Pursuant to subsection 84.1(2.1), the non-arm’s length person is deemed for the purposes of subparagraph 84.1(2)(a.1)(ii) to have claimed CGE in respect of the entire $100,000 capital gain realized on the transfer of the share.

Example 2

Facts are the same as in Example 1 except that the non-arm’s length person had no unclaimed CGE remaining after the end of the year in which the transfer occurred. Under subsection 84.1(2.1), the amount of CGE deemed to have been claimed by the non-arm’s length person is determined as the lesser of (a) and (b) where:

(a)   is the total of

(i) reserve under 40(1)(a)(iii)                                $50,000
(ii) twice the amount deducted under
section 110.6                                                        $50,000 (2 x $25,000 CGE)
                                                                             $100,000
and

(b)   is twice the maximum amount that could
have been deducted under section 110.6
in respect of the taxable gain if no reserve
under 40(1)(a)(iii) had been claimed                      $50,000 (2 x $25,000 CGE)

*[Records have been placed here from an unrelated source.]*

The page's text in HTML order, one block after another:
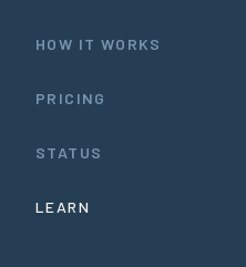
HOW IT WORKS
PRICING
STATUS
LEARN
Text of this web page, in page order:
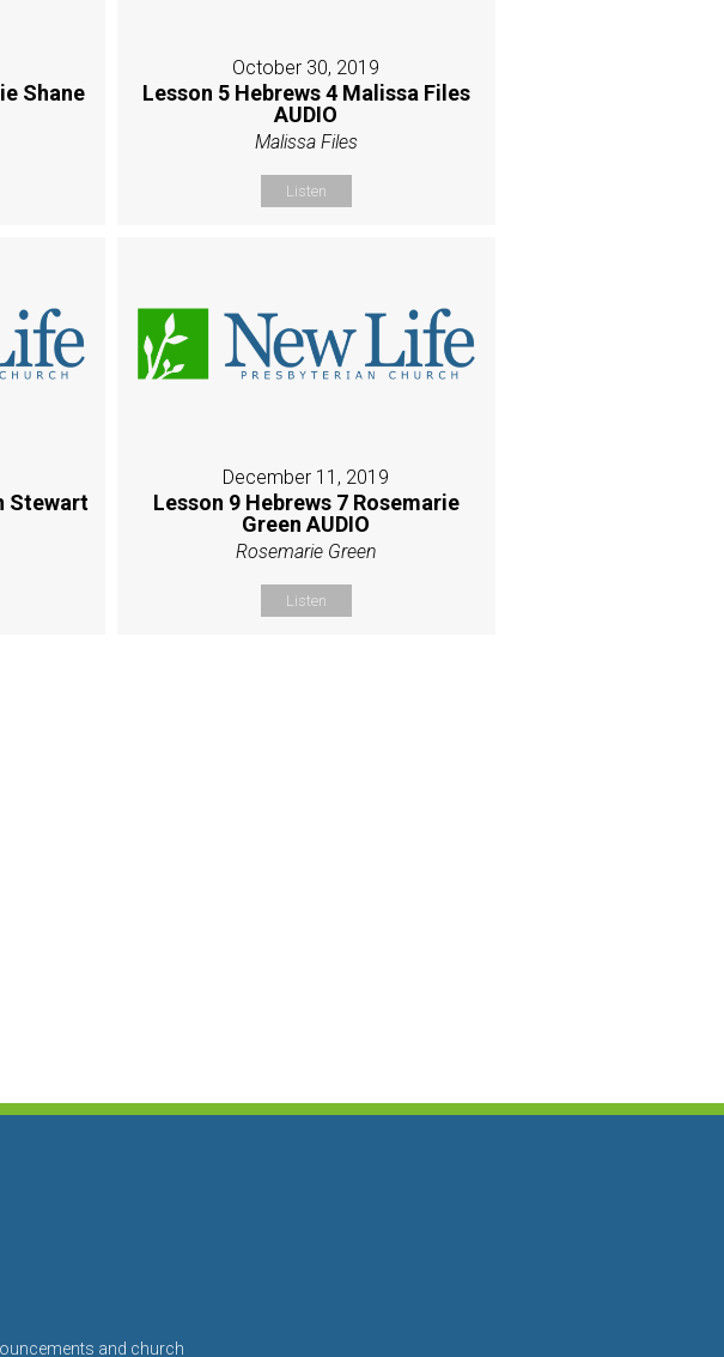
Shane
October 30, 2019
Lesson 5 Hebrews 4 Malissa Files
AUDIO
Malissa Files
Listen
Stewart
December 11, 2019
Lesson 9 Hebrews 7 Rosemarie
Green AUDIO
Rosemarie Green
Listen
and church
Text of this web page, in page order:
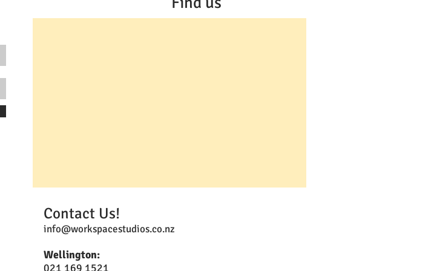
Contact Us!
info@workspacestudios.co.nz
Wellington:
021 169 1521
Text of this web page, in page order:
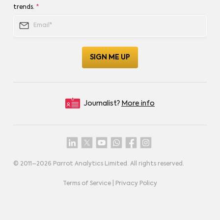
trends. *
Journalist? More info
© 2011–2026 Parrot Analytics Limited. All rights reserved.
Terms of Service Privacy Policy
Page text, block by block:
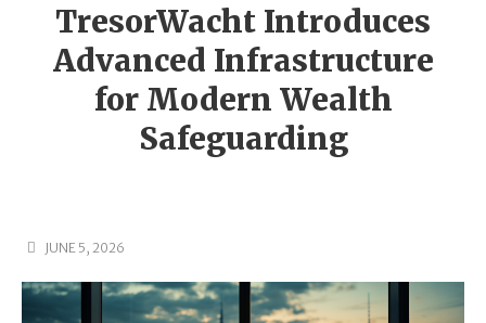
TresorWacht Introduces
Advanced Infrastructure
for Modern Wealth
Safeguarding
JUNE 5, 2026
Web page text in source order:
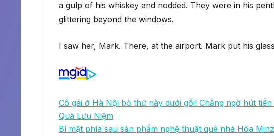
a gulp of his whiskey and nodded. They were in his
glittering beyond the windows.
I saw her, Mark. There, at the airport. Mark put his
Cô gái ở Hà Nội bỏ thứ này dưới gối! Chẳng ngờ hút tiền
Quà Lưu Niệm
Bí mật phía sau sản phẩm nghệ thuật quê nhà Hòa
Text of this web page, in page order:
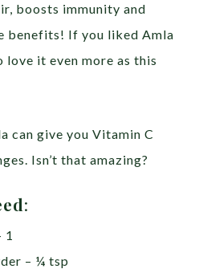
boosts immunity and
benefits! If you liked Amla
love it even more as this
can give you Vitamin C
Isn’t that amazing?
:
1
– ¼ tsp
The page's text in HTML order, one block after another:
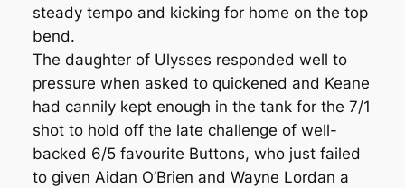
steady tempo and kicking for home on the top
bend.
The daughter of Ulysses responded well to
pressure when asked to quickened and Keane
had cannily kept enough in the tank for the 7/1
shot to hold off the late challenge of well-
backed 6/5 favourite Buttons, who just failed
to given Aidan O’Brien and Wayne Lordan a
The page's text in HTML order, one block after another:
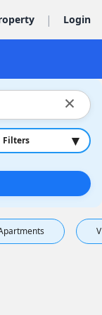
| Login
×
Filters ▾
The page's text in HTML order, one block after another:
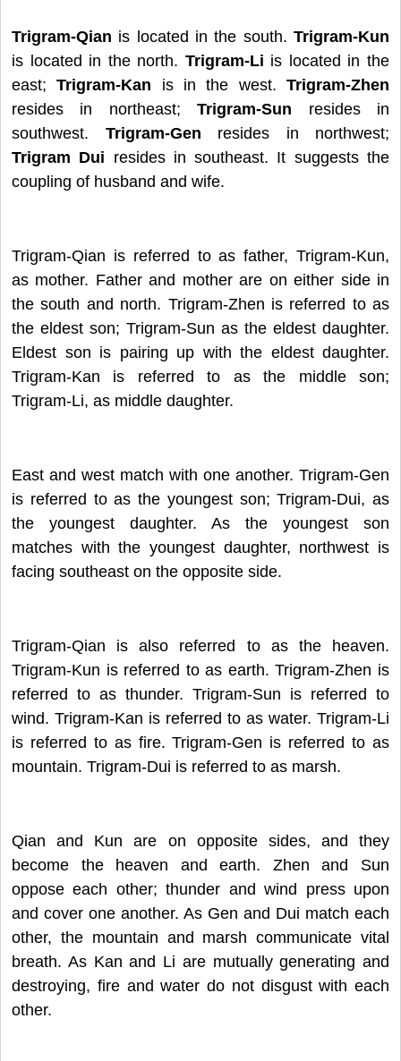
Trigram-Qian is located in the south. Trigram-Kun
is located in the north. Trigram-Li is located in the
east;Trigram-Kan is in the west.Trigram-Zhen
resides in northeast;Trigram-Sun resides in
southwest. Trigram-Gen resides in northwest;
Trigram Dui resides in southeast. It suggests the
coupling of husband and wife.
Trigram-Qian is referred to as father, Trigram-Kun,
as mother. Father and mother are on either side in
the south and north. Trigram-Zhen is referred to as
the eldest son; Trigram-Sun as the eldest daughter.
Eldest son is pairing up with the eldest daughter.
Trigram-Kan is referred to as the middle son;
Trigram-Li, as middle daughter.
East and west match with one another. Trigram-Gen
is referred to as the youngest son; Trigram-Dui, as
the youngest daughter. As the youngest son
matches with the youngest daughter, northwest is
facing southeast on the opposite side.
Trigram-Qian is also referred to as the heaven.
Trigram-Kun is referred to as earth. Trigram-Zhen is
referred to as thunder. Trigram-Sun is referred to
wind. Trigram-Kan is referred to as water. Trigram-Li
is referred to as fire. Trigram-Gen is referred to as
mountain. Trigram-Dui is referred to as marsh.
Qian and Kun are on opposite sides, and they
become the heaven and earth. Zhen and Sun
oppose each other; thunder and wind press upon
and cover one another. As Gen and Dui match each
other, the mountain and marsh communicate vital
breath. As Kan and Li are mutually generating and
destroying, fire and water do not disgust with each
other.

Pursuant to subsection 84.1(2.1), the non-arm’s length person is deemed for the purposes of subparagraph 84.1(2)(a.1)(ii) to have claimed CGE in respect of only $50,000 of the capital gain realized on the transfer of the share.

Example 3

Facts are the same as in Example 1 except that the non-arm’s length person had $10,000 CGE remaining after the end of the year in which the transfer occurred. Under subsection 84.1(2.1), the amount of CGE deemed to have been claimed by the non-arm’s length person is determined as the lesser of (a) and (b) where:

(a)   is the total of

(i) reserve under 40(1)(a)(iii)                                       $50,000
(ii) twice the amount deducted under
section 110.6                                                               $50,000 (2 x $25,000 CGE)
                                                                                    $100,000
and

(b)   is twice the maximum amount that could
have been deducted under section 110.6
in respect of the taxable gain if no reserve
under 40(1)(a)(iii) had been claimed                           $70,000 (2 x $35,000 CGE)

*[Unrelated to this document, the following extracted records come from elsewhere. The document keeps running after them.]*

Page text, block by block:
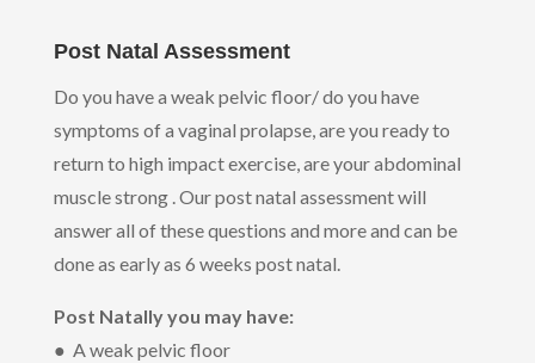
Post Natal Assessment
Do you have a weak pelvic floor/ do you have
symptoms of a vaginal prolapse, are you ready to
return to high impact exercise, are your abdominal
muscle strong . Our post natal assessment will
answer all of these questions and more and can be
done as early as 6 weeks post natal.
Post Natally you may have:
● A weak pelvic floor
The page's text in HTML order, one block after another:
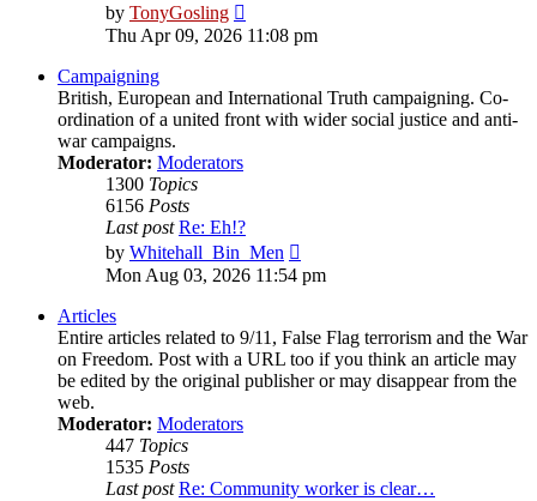
by TonyGosling
the
Thu Apr 09, 2026 11:08 pm
Campaigning
British, European and International Truth campaigning. Co-
ordination of a united front with wider social justice and anti-
war campaigns.
Moderator: Moderators
1300 Topics
6156 Posts
Last post Re: Eh!?
by Whitehall_Bin_Men
the
latest
Mon Aug 03, 2026 11:54 pm
Articles
Entire articles related to 9/11, False Flag terrorism and the War
on Freedom. Post with a URL too if you think an article may
be edited by the original publisher or may disappear from the
web.
Moderator: Moderators
447 Topics
1535 Posts
Last post Re: Community worker is clear…
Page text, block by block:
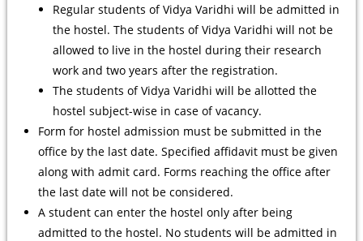
Regular students of Vidya Varidhi will be admitted in
the hostel. The students of Vidya Varidhi will not be
allowed to live in the hostel during their research
work and two years after the registration.
The students of Vidya Varidhi will be allotted the
hostel subject-wise in case of vacancy.
Form for hostel admission must be submitted in the
office by the last date. Specified affidavit must be given
along with admit card. Forms reaching the office after
the last date will not be considered.
A student can enter the hostel only after being
admitted to the hostel. No students will be admitted in
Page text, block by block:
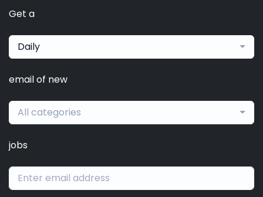
Get a
Daily
email of new
All categories
jobs
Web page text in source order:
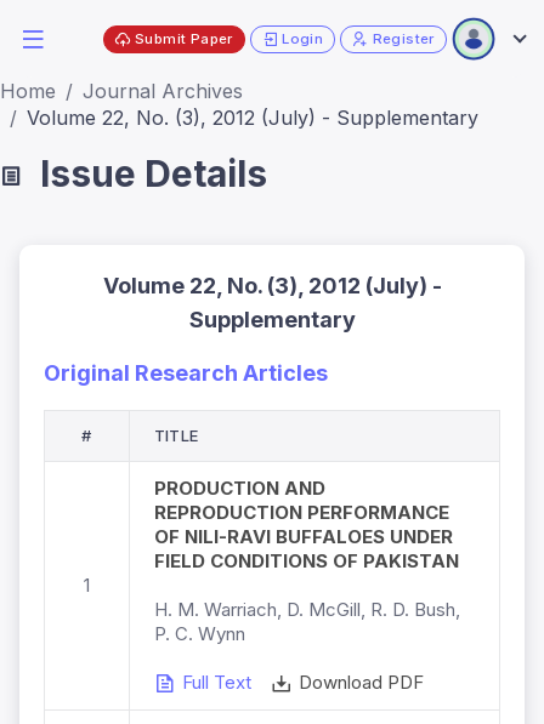
Submit Paper Login Register
Home
Journal Archives
Volume 22, No. (3), 2012 (July) - Supplementary
Issue Details
Volume 22, No. (3), 2012 (July) -
Supplementary
Original Research Articles
# TITLE
1
PRODUCTION AND
REPRODUCTION PERFORMANCE
OF NILI-RAVI BUFFALOES UNDER
FIELD CONDITIONS OF PAKISTAN
H. M. Warriach, D. McGill, R. D. Bush,
P. C. Wynn
Full Text Download PDF

Pursuant to subsection 84.1(2.1), the non-arm’s length person is deemed for the purposes of subparagraph 84.1(2)(a.1)(ii) to have claimed CGE in respect of only $70,000 of the capital gain realized on the transfer of the share.

It should be noted that, as indicated in the wording of the provision, the application of the deeming rule in subsection 84.1(2.1) to a taxpayer applies only for the purposes of subparagraph 84.1(2)(a.1)(ii).  In other words, the application of the deeming rule in subsection 84.1(2.1) does not impact that taxpayer’s ability to claim a CGE exemption under the rules in section 110.6.